Scientists at MIT and Harvard have discovered two gene editing techniques to fix mutations that cause diseases like cystic fibrosis and Duchenne muscular dystrophy.
Both diseases, and about half all human genetic disorders, are caused by mutations in single letters in the human genome, in which an ‘A’ appears where there should be a ‘B.’
The newly-developed gene editing systems can target the smallest units of our DNA or RNA to undo the mutation that causes cystic fibrosis.
One system edits DNA in the genome itself, while the other targets RNA, which transports genetic messages for making proteins.
The editing systems work in living cells, and if researchers can find ways to deliver them to human patients safely and effectively, they could be used to reverse the mutations that cause more than 15,000 genetic diseases.
Both DNA and RNA contain four base components: adenine, thymine, guanine and cytosine.
Cystic fibrosis is caused by an inherited genetic mutation that leads to abnormal mucus production in the lungs and digestive system. The thicker-than-normal mucus builds up in and blocks airways.
The disease is rare, affecting about 200,000 people in the US each year. It can be managed with breathing machines, inhalers and medications, but some affected by it will eventually need lung transplants. There is no cure for cystic fibrosis and it can be fatal.

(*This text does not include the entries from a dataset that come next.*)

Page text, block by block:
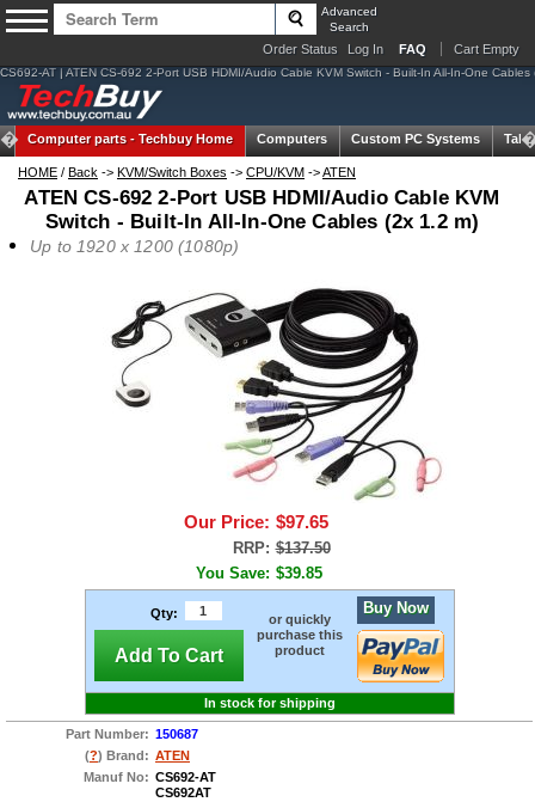
Advanced
Search
Order Status Log In FAQ Cart Empty
CS692-AT | ATEN CS-692 2-Port USB HDMI/Audio Cable KVM Switch - Built-In All-In-One Cables
Computer parts -Techbuy Home Computers Custom PC Systems
HOME / Back -> KVM/Switch Boxes -> CPU/KVM ->ATEN
ATEN CS-692 2-Port USB HDMI/Audio Cable KVM
Switch - Built-In All-In-One Cables (2x 1.2 m)
Up to 1920 x 1200 (1080p)
Our Price: $97.65
RRP: $137.50
You Save: $39.85
Qty:
Add To Cart
or quickly
purchase this
product
Buy Now
In stock for shipping
Part Number: 150687
(?) Brand: ATEN
Manuf No: CS692-AT
CS692AT

Cystic fibrosis could be prevented or corrected if only there were a ‘G’ in the genome where the disease’s victims have an ‘A.’
With the new gene editing technologies from the Broad Institute of MIT and Harvard, scientists could rewrite the part of the genome or its messenger that spells cystic fibrosis.
The research group that created a DNA base editor, led by Dr David Liu, are calling their breakthrough a ‘molecular machine.’ Their gene editing system is technically called the Adenine Base Editor, or ABE.